The promise returned by the first then method call, i.e. promiseB depends on two things:

  • What happens to the original promise, i.e. myPromise, and
  • What happens inside the fulfillment / rejection handler

In your code, as myPromise will be resolved, handleFulfilledA will be called, and depending on what you do inside this handler, promiseB will either resolve or get rejected.

If you return any non-promise value, or implicitly return undefined, promiseB will be fulfilled with that value as its fulfillment value. Similarly, if you throw an error inside the fulfillment handler of myPromise, the promiseB will get rejected with the thrown error as the rejection reason.
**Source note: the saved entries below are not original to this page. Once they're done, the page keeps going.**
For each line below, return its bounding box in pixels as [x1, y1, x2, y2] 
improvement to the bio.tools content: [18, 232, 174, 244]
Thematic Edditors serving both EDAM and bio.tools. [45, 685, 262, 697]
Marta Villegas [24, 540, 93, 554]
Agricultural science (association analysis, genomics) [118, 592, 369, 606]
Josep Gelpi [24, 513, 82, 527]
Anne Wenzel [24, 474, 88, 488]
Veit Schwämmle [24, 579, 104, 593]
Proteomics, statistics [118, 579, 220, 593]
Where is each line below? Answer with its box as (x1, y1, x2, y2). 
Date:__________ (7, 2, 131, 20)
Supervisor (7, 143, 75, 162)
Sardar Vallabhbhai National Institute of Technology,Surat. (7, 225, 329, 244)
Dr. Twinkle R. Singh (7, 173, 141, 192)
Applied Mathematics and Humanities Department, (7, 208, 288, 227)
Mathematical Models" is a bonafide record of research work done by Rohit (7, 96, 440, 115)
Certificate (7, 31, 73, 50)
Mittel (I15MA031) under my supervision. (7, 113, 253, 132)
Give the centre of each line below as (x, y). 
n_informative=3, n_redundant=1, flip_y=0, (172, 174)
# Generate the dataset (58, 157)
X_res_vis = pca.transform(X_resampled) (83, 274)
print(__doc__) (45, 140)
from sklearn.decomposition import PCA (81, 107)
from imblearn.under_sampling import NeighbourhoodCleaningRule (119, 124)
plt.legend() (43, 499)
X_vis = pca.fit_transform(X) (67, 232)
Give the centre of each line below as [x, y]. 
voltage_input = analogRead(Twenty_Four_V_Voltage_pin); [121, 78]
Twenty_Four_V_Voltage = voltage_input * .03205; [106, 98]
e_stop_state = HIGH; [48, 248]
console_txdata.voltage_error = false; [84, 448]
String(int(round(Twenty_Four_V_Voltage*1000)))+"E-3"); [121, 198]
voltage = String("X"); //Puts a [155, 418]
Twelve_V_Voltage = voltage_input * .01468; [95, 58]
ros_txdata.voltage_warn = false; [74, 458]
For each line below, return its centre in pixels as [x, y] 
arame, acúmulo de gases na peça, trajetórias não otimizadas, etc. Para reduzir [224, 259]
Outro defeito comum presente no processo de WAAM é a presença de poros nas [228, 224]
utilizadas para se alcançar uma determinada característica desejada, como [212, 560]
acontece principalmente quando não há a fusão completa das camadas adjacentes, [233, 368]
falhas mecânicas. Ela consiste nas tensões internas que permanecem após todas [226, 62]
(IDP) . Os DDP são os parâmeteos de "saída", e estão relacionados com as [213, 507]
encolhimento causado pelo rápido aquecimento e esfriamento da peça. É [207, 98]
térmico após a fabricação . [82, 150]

Finally, what if you return a promise from the fulfillment handler? In that case, promiseB will get resolved to that promise. This simply means that fate of the promiseB will depend on the promise returned from the fulfillment handler of myPromise. The promiseB will fulfill if the promise returned by the then handler is fulfilled. Similarly, promiseB will get rejected if the promise returned by the then handler is rejected.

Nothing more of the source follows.